What is being asked — Lines before the one containing "Related products" are not wanted. Transcribe that line and all after it exactly, to the end of the entries.

· · · · · · ·

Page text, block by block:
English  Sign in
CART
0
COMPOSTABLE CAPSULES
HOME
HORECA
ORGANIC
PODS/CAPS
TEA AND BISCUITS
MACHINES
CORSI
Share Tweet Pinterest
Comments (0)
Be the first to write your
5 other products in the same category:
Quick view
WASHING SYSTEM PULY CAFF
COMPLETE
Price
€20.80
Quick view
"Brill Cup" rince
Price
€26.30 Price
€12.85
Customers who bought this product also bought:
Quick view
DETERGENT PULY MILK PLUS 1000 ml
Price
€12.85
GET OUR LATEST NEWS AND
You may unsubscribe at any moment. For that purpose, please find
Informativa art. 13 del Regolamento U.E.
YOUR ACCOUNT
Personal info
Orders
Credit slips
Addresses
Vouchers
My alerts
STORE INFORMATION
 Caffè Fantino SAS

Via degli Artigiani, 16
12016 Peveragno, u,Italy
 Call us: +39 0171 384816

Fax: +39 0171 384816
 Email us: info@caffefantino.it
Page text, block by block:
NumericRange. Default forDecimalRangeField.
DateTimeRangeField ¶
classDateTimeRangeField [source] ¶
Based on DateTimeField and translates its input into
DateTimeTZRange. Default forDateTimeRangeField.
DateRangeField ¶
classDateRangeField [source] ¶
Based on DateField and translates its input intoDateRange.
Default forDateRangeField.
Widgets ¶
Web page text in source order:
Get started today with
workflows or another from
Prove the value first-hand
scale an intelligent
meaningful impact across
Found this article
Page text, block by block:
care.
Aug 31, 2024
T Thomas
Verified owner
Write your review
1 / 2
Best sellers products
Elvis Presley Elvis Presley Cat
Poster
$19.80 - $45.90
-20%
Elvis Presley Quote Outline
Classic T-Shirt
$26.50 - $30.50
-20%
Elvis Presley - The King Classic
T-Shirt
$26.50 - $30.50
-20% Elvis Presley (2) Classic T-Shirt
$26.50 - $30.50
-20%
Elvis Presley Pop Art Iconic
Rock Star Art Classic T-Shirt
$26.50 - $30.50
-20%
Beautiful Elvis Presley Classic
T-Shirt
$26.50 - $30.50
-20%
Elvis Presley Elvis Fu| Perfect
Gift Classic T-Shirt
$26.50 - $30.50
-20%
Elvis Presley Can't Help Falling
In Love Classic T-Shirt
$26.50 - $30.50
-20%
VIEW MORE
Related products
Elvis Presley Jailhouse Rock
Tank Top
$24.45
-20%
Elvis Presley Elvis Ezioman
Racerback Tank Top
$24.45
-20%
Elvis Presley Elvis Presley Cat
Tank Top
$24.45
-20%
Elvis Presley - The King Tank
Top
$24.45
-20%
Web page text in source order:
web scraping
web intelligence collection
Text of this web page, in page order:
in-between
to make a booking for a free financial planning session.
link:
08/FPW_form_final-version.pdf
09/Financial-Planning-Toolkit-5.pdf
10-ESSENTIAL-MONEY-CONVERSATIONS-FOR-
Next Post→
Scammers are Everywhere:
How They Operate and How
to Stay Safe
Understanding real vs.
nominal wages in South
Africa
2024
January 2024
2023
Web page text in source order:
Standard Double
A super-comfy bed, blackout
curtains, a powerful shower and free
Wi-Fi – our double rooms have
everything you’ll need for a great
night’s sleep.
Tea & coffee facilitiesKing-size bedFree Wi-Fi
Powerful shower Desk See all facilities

· · · · · · ·

Exercise solution —
Related products
Elvis Presley Jailhouse Rock
Tank Top
$24.45
-20%
Elvis Presley Elvis Ezioman
Racerback Tank Top
$24.45
-20%
Elvis Presley Elvis Presley Cat
Tank Top
$24.45
-20%
Elvis Presley - The King Tank
Top
$24.45
-20%
Web page text in source order:
web scraping
web intelligence collection
Text of this web page, in page order:
in-between
to make a booking for a free financial planning session.
link:
08/FPW_form_final-version.pdf
09/Financial-Planning-Toolkit-5.pdf
10-ESSENTIAL-MONEY-CONVERSATIONS-FOR-
Next Post→
Scammers are Everywhere:
How They Operate and How
to Stay Safe
Understanding real vs.
nominal wages in South
Africa
2024
January 2024
2023
Web page text in source order:
Standard Double
A super-comfy bed, blackout
curtains, a powerful shower and free
Wi-Fi – our double rooms have
everything you’ll need for a great
night’s sleep.
Tea & coffee facilitiesKing-size bedFree Wi-Fi
Powerful shower Desk See all facilities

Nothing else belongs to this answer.